(Stored data entries)
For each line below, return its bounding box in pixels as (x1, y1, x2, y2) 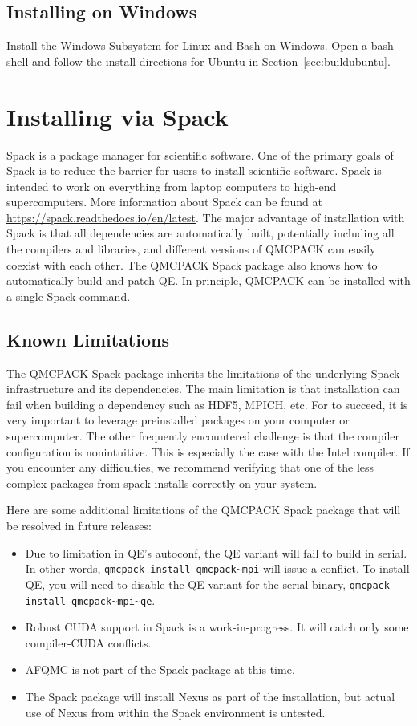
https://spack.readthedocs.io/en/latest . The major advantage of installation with (6, 209, 405, 225)
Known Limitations (6, 326, 169, 351)
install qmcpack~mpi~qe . (25, 591, 156, 608)
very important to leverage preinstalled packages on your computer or (6, 412, 350, 428)
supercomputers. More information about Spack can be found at (6, 193, 322, 210)
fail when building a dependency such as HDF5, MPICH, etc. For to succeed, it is (6, 395, 408, 412)
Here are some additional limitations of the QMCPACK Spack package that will (6, 501, 401, 518)
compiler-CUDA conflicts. (25, 634, 152, 651)
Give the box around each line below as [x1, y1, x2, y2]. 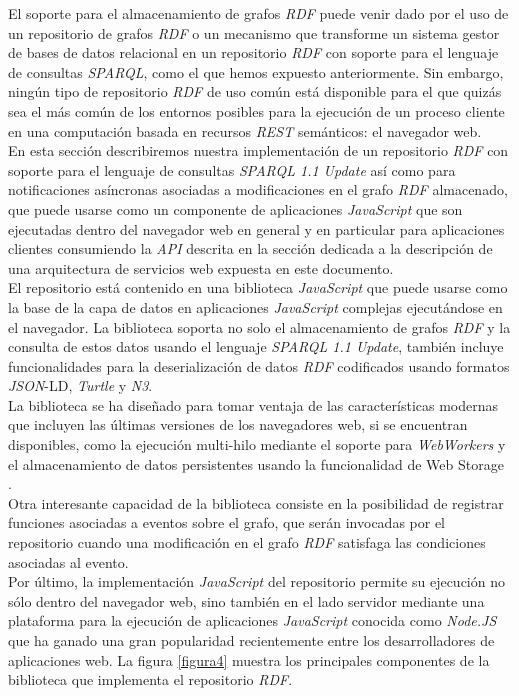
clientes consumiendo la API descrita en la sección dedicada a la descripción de [8, 238, 493, 259]
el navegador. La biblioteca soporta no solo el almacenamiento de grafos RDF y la [8, 316, 511, 337]
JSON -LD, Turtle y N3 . [8, 375, 153, 396]
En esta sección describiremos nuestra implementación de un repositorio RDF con [8, 140, 509, 161]
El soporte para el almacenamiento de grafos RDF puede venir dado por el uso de [8, 3, 509, 23]
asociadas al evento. [8, 551, 129, 572]
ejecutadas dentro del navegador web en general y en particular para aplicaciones [8, 218, 505, 239]
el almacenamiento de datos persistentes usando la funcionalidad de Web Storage [8, 453, 504, 474]
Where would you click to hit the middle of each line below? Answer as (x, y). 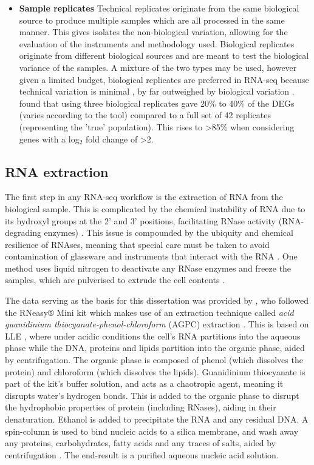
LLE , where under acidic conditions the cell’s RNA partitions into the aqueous (153, 336)
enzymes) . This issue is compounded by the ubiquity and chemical (169, 232)
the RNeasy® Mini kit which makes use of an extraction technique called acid (149, 312)
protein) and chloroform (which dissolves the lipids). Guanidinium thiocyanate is (155, 371)
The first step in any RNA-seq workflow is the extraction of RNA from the (144, 197)
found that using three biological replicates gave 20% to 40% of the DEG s (157, 103)
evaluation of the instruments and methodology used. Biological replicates (157, 43)
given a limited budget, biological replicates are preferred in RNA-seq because (164, 79)
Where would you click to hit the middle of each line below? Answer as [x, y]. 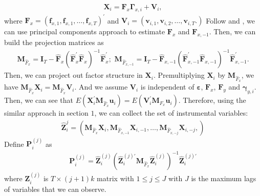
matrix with [115, 178]
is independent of [167, 87]
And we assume [103, 87]
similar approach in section [46, 113]
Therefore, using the [214, 100]
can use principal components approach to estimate [85, 31]
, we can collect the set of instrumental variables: [171, 113]
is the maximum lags [224, 178]
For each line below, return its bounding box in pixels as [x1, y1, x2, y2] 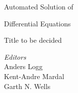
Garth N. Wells [4, 81, 51, 91]
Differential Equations [4, 18, 71, 28]
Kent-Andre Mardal [4, 71, 65, 81]
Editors [4, 51, 26, 62]
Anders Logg [4, 61, 43, 72]
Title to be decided [4, 35, 62, 45]
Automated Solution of [4, 1, 74, 11]
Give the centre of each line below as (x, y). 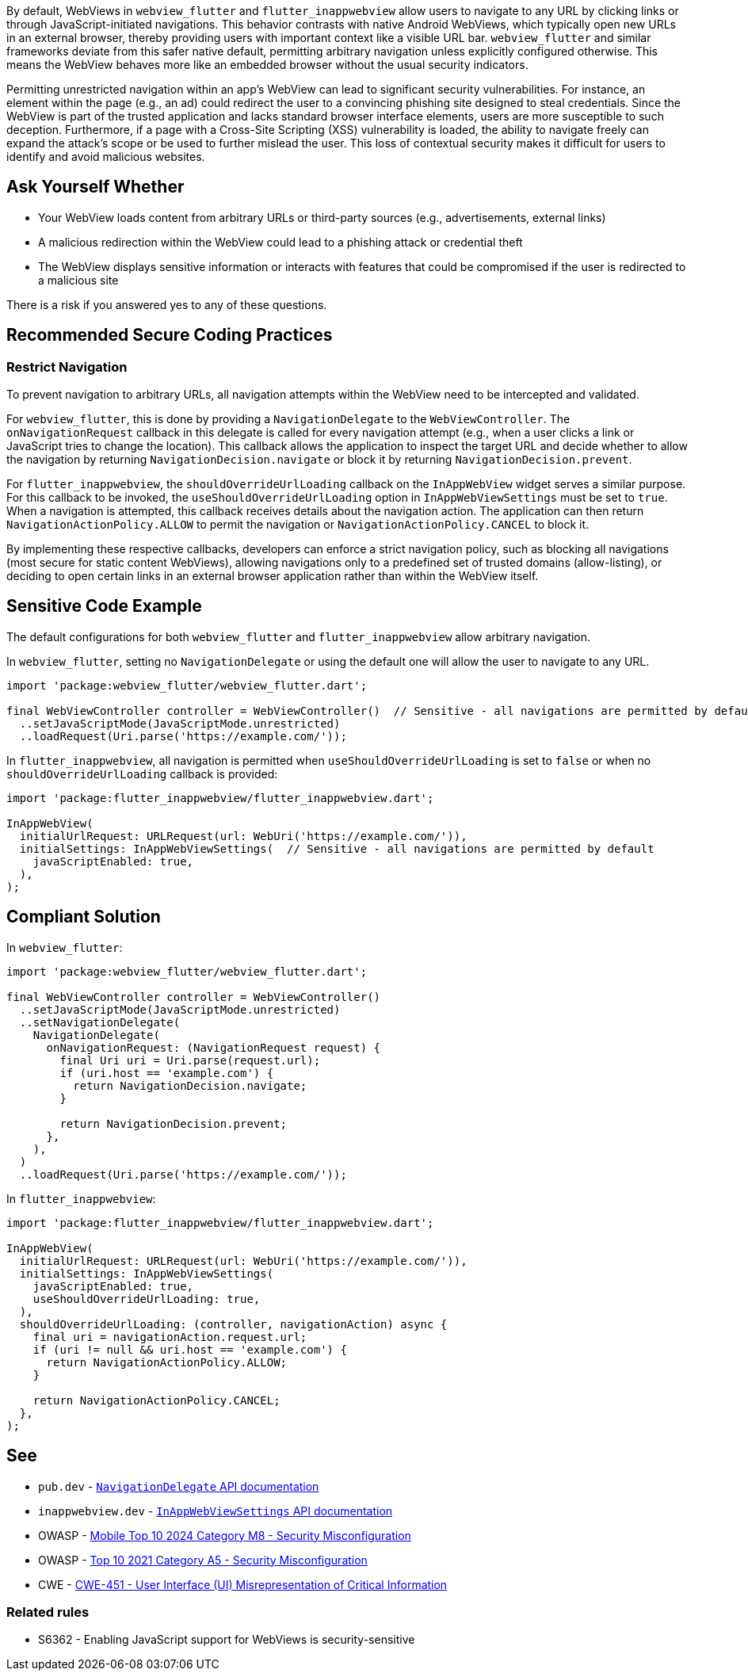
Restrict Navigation (67, 367)
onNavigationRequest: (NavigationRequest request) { (214, 1047)
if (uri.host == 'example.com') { (167, 1073)
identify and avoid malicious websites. (106, 157)
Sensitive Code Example (104, 606)
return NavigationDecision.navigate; (190, 1085)
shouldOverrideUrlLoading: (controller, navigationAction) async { (233, 1324)
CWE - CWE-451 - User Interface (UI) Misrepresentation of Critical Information (243, 1584)

WHAT YOU WILL DO ▸ Copy only the lines above from the one containing "El soporte para" through the one containing "can use principal", both included. Leave out the pictures.

YOUR SOLUTION ▸
El soporte para el almacenamiento de grafos RDF puede venir dado por el uso de [8, 3, 509, 23]
asociadas al evento. [8, 551, 129, 572]
ejecutadas dentro del navegador web en general y en particular para aplicaciones [8, 218, 505, 239]
el almacenamiento de datos persistentes usando la funcionalidad de Web Storage [8, 453, 504, 474]
Where would you click to hit the middle of each line below? Answer as (x, y). 
LLE , where under acidic conditions the cell’s RNA partitions into the aqueous (153, 336)
enzymes) . This issue is compounded by the ubiquity and chemical (169, 232)
the RNeasy® Mini kit which makes use of an extraction technique called acid (149, 312)
protein) and chloroform (which dissolves the lipids). Guanidinium thiocyanate is (155, 371)
The first step in any RNA-seq workflow is the extraction of RNA from the (144, 197)
found that using three biological replicates gave 20% to 40% of the DEG s (157, 103)
evaluation of the instruments and methodology used. Biological replicates (157, 43)
given a limited budget, biological replicates are preferred in RNA-seq because (164, 79)
Where would you click to hit the middle of each line below? Answer as [x, y]. 
matrix with [115, 178]
is independent of [167, 87]
And we assume [103, 87]
similar approach in section [46, 113]
Therefore, using the [214, 100]
can use principal components approach to estimate [85, 31]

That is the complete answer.